Photo: Bob Mahoney/The CW

It’s appropriate that Black Lightning, a show that probes how the weight of history is felt across generations, and the way it manifests itself in oppression and violence, begins with a flashback. “Shadow Of Death: The Book Of War” starts with Gambi and Alvin Pierce, Jefferson’s father, having it out on the street. Apparently Alvin has named names in his look into the A.S.A., something his whistleblower warned against. Gambi warns him that this will bring violence to his doorstep, but Alvin is prepared to accept the consequences. Gambi sees no reason to fight on that level; the elder Pierce sees all the reasons he needs in the front seat of his car, as Jefferson looks out the passenger side window.

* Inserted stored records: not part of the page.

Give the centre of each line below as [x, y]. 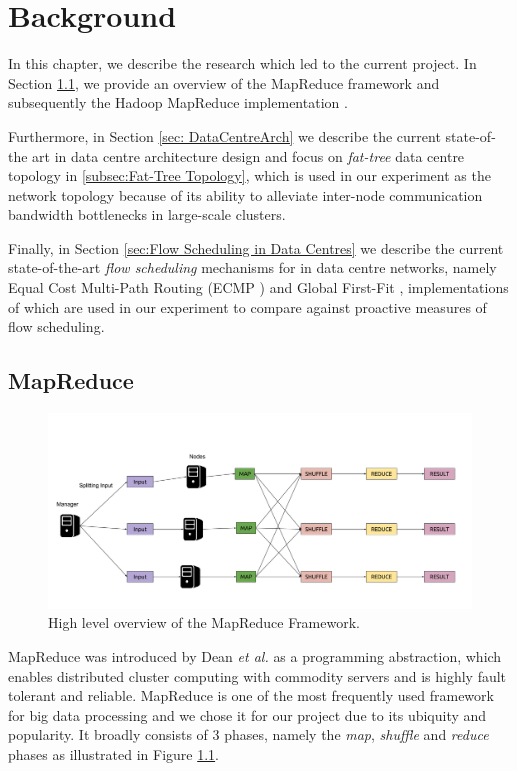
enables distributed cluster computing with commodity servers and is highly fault [257, 675]
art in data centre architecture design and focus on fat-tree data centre [248, 155]
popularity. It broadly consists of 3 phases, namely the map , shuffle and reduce [248, 734]
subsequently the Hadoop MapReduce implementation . [178, 102]
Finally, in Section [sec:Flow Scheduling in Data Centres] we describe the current [256, 247]
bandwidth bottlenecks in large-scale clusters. [147, 214]
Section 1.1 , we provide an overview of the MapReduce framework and [224, 82]
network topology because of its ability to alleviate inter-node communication [245, 194]
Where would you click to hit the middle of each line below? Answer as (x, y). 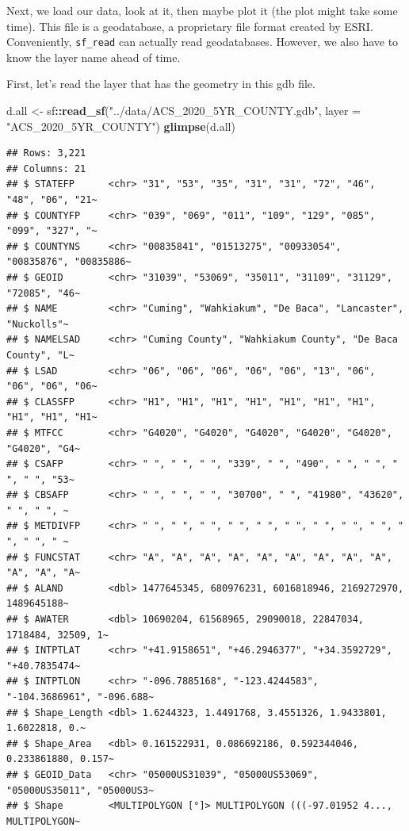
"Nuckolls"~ (38, 324)
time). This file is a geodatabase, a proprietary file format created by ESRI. (190, 26)
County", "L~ (40, 355)
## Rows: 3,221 (46, 153)
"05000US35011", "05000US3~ (80, 790)
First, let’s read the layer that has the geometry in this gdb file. (161, 84)
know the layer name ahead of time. (94, 57)
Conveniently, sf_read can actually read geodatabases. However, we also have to (203, 42)
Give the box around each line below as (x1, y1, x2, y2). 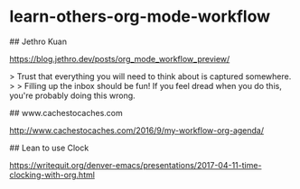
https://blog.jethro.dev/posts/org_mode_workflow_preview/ (9, 53, 230, 64)
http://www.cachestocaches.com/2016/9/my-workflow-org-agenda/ (9, 124, 265, 136)
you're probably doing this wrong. (9, 90, 136, 101)
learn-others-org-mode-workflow (9, 6, 271, 27)
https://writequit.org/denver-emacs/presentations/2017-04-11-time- (9, 159, 262, 170)
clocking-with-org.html (9, 169, 95, 180)
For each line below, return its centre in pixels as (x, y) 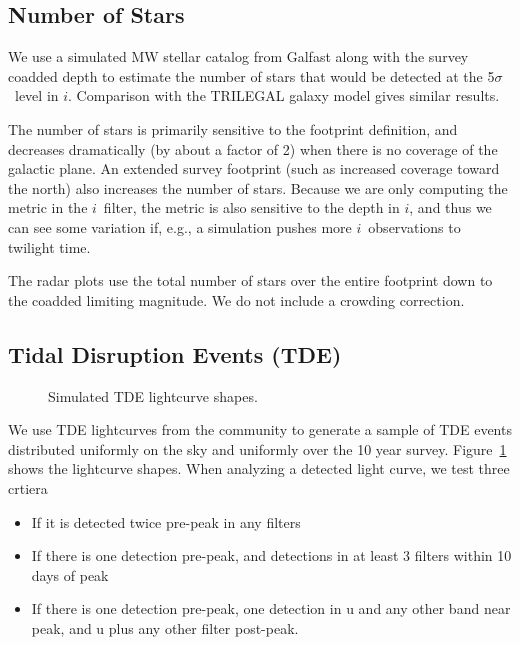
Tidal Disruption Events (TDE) (175, 353)
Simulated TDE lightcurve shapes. (153, 395)
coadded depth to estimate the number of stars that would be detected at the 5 (251, 75)
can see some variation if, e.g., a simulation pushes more (180, 226)
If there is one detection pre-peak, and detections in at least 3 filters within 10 (271, 555)
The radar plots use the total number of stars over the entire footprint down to (250, 280)
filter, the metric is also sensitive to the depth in (251, 207)
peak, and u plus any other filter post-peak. (165, 627)
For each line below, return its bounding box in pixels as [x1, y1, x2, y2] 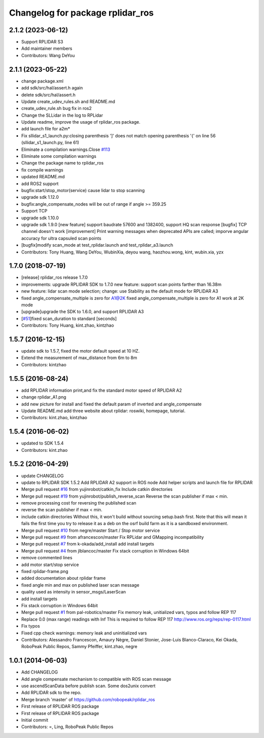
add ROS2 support [21, 181, 59, 187]
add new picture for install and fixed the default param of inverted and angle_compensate [21, 401, 202, 407]
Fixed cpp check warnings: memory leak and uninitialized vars [21, 630, 147, 636]
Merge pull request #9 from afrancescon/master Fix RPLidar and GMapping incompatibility [21, 534, 204, 540]
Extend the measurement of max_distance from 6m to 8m [21, 355, 137, 361]
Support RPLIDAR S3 [21, 39, 64, 45]
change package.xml [21, 78, 64, 84]
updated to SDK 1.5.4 [21, 440, 64, 446]
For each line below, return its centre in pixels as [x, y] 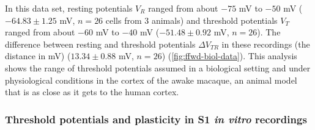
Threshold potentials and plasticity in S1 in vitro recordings [156, 119]
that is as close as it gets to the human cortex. [92, 92]
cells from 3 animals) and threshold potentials [191, 20]
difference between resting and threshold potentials [100, 44]
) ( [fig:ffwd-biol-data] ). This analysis [229, 56]
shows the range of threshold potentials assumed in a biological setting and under [158, 67]
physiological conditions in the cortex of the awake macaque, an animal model [151, 80]
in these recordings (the [266, 44]
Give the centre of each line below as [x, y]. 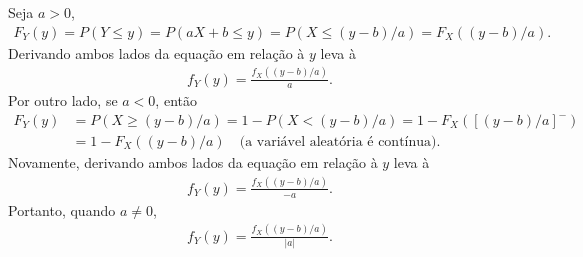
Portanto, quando [62, 209]
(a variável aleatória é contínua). [340, 142]
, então [176, 100]
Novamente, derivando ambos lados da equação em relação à [193, 162]
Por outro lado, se [63, 100]
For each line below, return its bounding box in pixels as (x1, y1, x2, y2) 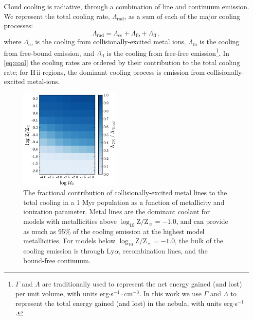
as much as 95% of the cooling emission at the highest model (23, 226, 205, 236)
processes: (4, 20, 33, 31)
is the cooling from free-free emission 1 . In (107, 46, 230, 58)
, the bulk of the (175, 236, 223, 246)
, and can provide (176, 216, 228, 226)
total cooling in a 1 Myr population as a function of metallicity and (23, 197, 225, 207)
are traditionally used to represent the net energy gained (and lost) (42, 279, 242, 289)
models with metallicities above (23, 216, 117, 226)
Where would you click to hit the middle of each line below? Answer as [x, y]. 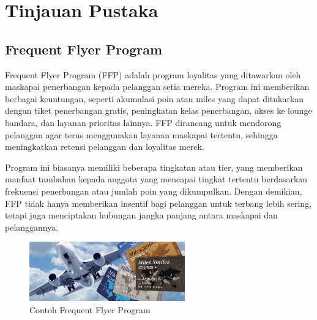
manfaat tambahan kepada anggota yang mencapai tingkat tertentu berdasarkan [156, 179]
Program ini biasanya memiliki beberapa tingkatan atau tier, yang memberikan [154, 167]
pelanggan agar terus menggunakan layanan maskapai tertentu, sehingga [141, 134]
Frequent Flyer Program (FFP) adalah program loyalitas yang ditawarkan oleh [153, 74]
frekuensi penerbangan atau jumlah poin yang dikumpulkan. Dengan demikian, [154, 191]
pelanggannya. [32, 227]
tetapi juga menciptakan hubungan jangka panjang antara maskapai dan [141, 215]
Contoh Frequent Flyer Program [90, 309]
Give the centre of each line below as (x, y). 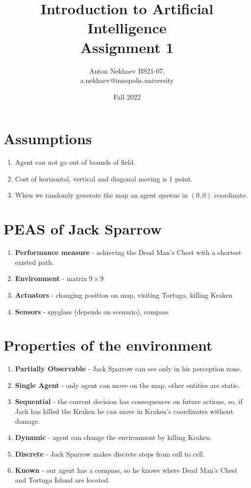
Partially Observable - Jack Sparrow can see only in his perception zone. (128, 369)
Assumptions (48, 139)
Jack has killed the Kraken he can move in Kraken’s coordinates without (124, 411)
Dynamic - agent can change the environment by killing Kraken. (113, 437)
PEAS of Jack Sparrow (83, 229)
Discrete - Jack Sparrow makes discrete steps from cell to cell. (110, 453)
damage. (27, 421)
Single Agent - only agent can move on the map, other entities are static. (127, 385)
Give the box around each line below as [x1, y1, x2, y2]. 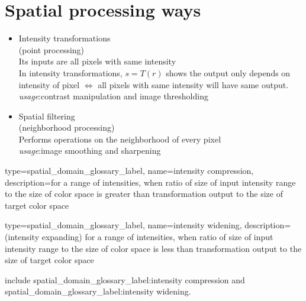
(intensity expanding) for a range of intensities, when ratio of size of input [5, 231, 273, 243]
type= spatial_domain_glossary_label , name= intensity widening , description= [5, 219, 291, 231]
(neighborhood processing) [18, 121, 115, 134]
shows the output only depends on [166, 66, 291, 79]
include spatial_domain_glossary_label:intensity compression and [5, 273, 245, 286]
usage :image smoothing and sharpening [18, 144, 161, 157]
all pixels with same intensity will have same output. [98, 78, 289, 90]
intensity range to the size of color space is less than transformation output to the [5, 242, 302, 254]

The first few minutes of “Shadow Of Death: The Book Of War” are, despite the use of a flashback, stirring in their immediacy. The show gives us glimpses of Alvin’s funeral, and of a Freeland that’s changing due to social unrest. The streets are home to riots after the cops shoot an unarmed black man. A young Jefferson runs from the riot police, who are wielding batons with menace. The stark black and white is reminiscent of Kendrick Lamar’s video for “Alright”; “and we hate po-po, want to kill us dead in the street for sure.” Jefferson is running for his life, and that leads to the first use of his powers. It’s Black Lightning underlining what’s been there all along, which is that Jefferson’s powers aren’t just life-changing, they’re life-saving, not just for him but for his community, and for black bodies. His powers prevent him from being another statistic, and that sets Jefferson on the path to being a community leader. He can’t transfer his superpowers to the children of Freeland, but he can give them other powers: knowledge, education, hope, and opportunity.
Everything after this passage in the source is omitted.